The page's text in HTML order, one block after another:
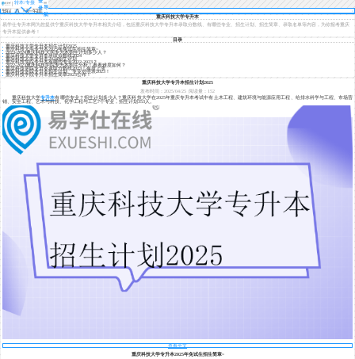
转本/专接
本
登
录导
航
重庆科技大学专升本
易学仕专升本网为您提供宁重庆科技大学专升本相关介绍，包括重庆科技大学专升本录取分数线、有哪些专业、招生计划、招生简章、录取名单等内容，为你报考重庆
专升本提供参考！
目录
重庆科技大学专升本招生计划2025
重庆科技大学专升本2025年免试生招生简章~
2023-2024重庆科技大学专升本招生计划多少人？
重庆科技大学专升本录取分数线2024
重庆科技大学专升本2024招生计划
重庆科技学院专升本有哪些专业2022-2023？
2022-2023重庆科技学院专升本招生分析！看看难度如何？
重庆科技学院专升本录取分数线2023！有所上涨
重庆科技学院专升本招生计划、专业对照表2023！
重庆科技学院专升本招生简章2023公布！
重庆科技大学专升本招生计划2025
发布时间：2025/04/25 阅读量：152
重庆科技大学专升本有哪些专业？招生计划多少人？重庆科技大学在2025年重庆专升本考试中有土木工程、建筑环境与能源应用工程、给排水科学与工程、市场营
销、安全工程、艺术与科技、化学工程与工艺7个专业，招生计划353人。
查看全文
重庆科技大学专升本2025年免试生招生简章~
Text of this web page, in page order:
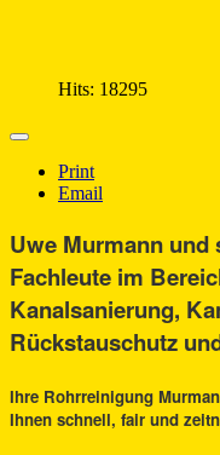
Hits: 18295
Print
Email
Uwe Murmann und
Fachleute im
Kanalsanierung,
Rückstauschutz
Ihre Rohrreinigung
Ihnen schnell, fair und
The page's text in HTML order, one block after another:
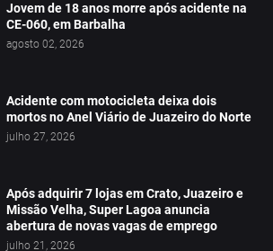
Jovem de 18 anos morre após acidente na
CE-060, em Barbalha
agosto 02, 2026
Acidente com motocicleta deixa dois
mortos no Anel Viário de Juazeiro do Norte
julho 27, 2026
Após adquirir 7 lojas em Crato, Juazeiro e
Missão Velha, Super Lagoa anuncia
abertura de novas vagas de emprego
julho 21, 2026
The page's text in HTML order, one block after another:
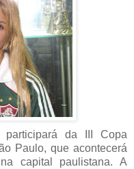
participará da III Copa
Paulo, que acontecerá
capital paulistana. A
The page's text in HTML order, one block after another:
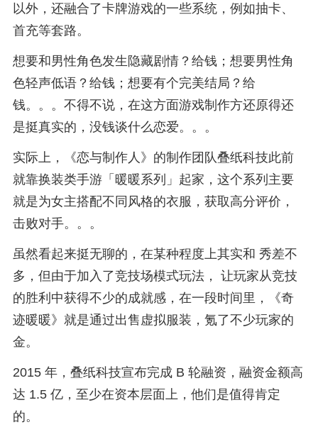
以外，还融合了卡牌游戏的一些系统，例如抽卡、
首充等套路。
想要和男性角色发生隐藏剧情？给钱；想要男性角
色轻声低语？给钱；想要有个完美结局？给
钱。。。不得不说，在这方面游戏制作方还原得还
是挺真实的，没钱谈什么恋爱。。。
实际上，《恋与制作人》的制作团队叠纸科技此前
就靠换装类手游「暖暖系列」起家，这个系列主要
就是为女主搭配不同风格的衣服，获取高分评价，
击败对手。。。
虽然看起来挺无聊的，在某种程度上其实和 秀差不
多，但由于加入了竞技场模式玩法， 让玩家从竞技
的胜利中获得不少的成就感，在一段时间里，《奇
迹暖暖》就是通过出售虚拟服装，氪了不少玩家的
金。
2015 年，叠纸科技宣布完成 B 轮融资，融资金额高
达 1.5 亿，至少在资本层面上，他们是值得肯定
的。
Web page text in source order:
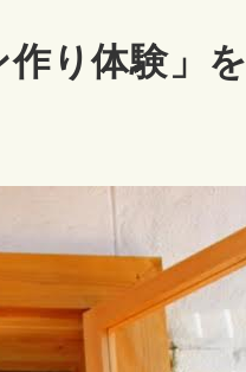
り体験」
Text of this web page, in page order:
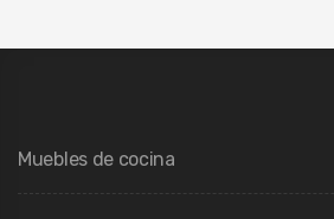
Muebles de cocina
- - - - - - -
> ASSIGNMENT
A verbatim copy is needed of the lines running from the line with "capital paulistana. A" to the end of the data above, both included. Keep the pictures out of it.

> REPLY TO THE EXERCISE
capital paulistana. A
The page's text in HTML order, one block after another:
以外，还融合了卡牌游戏的一些系统，例如抽卡、
首充等套路。
想要和男性角色发生隐藏剧情？给钱；想要男性角
色轻声低语？给钱；想要有个完美结局？给
钱。。。不得不说，在这方面游戏制作方还原得还
是挺真实的，没钱谈什么恋爱。。。
实际上，《恋与制作人》的制作团队叠纸科技此前
就靠换装类手游「暖暖系列」起家，这个系列主要
就是为女主搭配不同风格的衣服，获取高分评价，
击败对手。。。
虽然看起来挺无聊的，在某种程度上其实和 秀差不
多，但由于加入了竞技场模式玩法， 让玩家从竞技
的胜利中获得不少的成就感，在一段时间里，《奇
迹暖暖》就是通过出售虚拟服装，氪了不少玩家的
金。
2015 年，叠纸科技宣布完成 B 轮融资，融资金额高
达 1.5 亿，至少在资本层面上，他们是值得肯定
的。
Web page text in source order:
り体験」
Text of this web page, in page order:
Muebles de cocina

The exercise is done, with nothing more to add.